Qin Ma: conceptualization, investigation, data curation, formal analysis, writing - original draft, writing - review & editing; Jian Lin: conceptualization, data curation, writing - review & editing; Yang Ju: conceptualization, writing - review & editing; Wenkai Li: conceptualization, writing - review & editing; Lu Liang: conceptualization, writing - review & editing; Qinghua Guo: conceptualization, writing - review & editing, supervision.

Corresponding author

Correspondence to Qin Ma.

Ethics declarations

Competing interests

The authors declare no competing interests.

Additional information

Publisher’s note Springer Nature remains neutral with regard to jurisdictional claims in published maps and institutional affiliations.

About this article

Cite this article

Ma, Q., Lin, J., Ju, Y. et al.
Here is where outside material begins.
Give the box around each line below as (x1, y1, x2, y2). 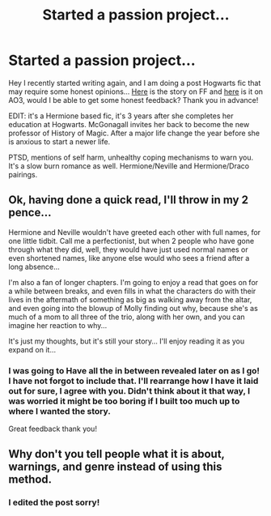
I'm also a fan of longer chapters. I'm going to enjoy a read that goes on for (8, 277, 259, 287)
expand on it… (8, 344, 57, 354)
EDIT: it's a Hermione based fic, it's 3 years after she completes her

Individual structure mapping over six million trees for New York City USA. Sci Data 10, 102 (2023). https://doi.org/10.1038/s41597-023-02000-w

Download citation

  • Received:

  • Accepted:

  • Published:

  • DOI: https://doi.org/10.1038/s41597-023-02000-w


Article information

Author: Christopher Molina

Last Updated: 1704172203

Views: 1304

Rating: 4.8 / 5 (46 voted)

Reviews: 86% of readers found this page helpful

Author information

Name: Christopher Molina

Birthday: 1932-01-14

Address: 05503 Kiara Corner Suite 841, New Alyssa, MS 65898

Phone: +4026667044473508

Job: Nurse

Hobby: Badminton, Reading, Cooking, Camping, Hiking, Photography, Video Editing

Introduction: My name is Christopher Molina, I am a unreserved, Open, radiant, resolute, unwavering, unyielding, important person who loves writing and wants to share my knowledge and understanding with you.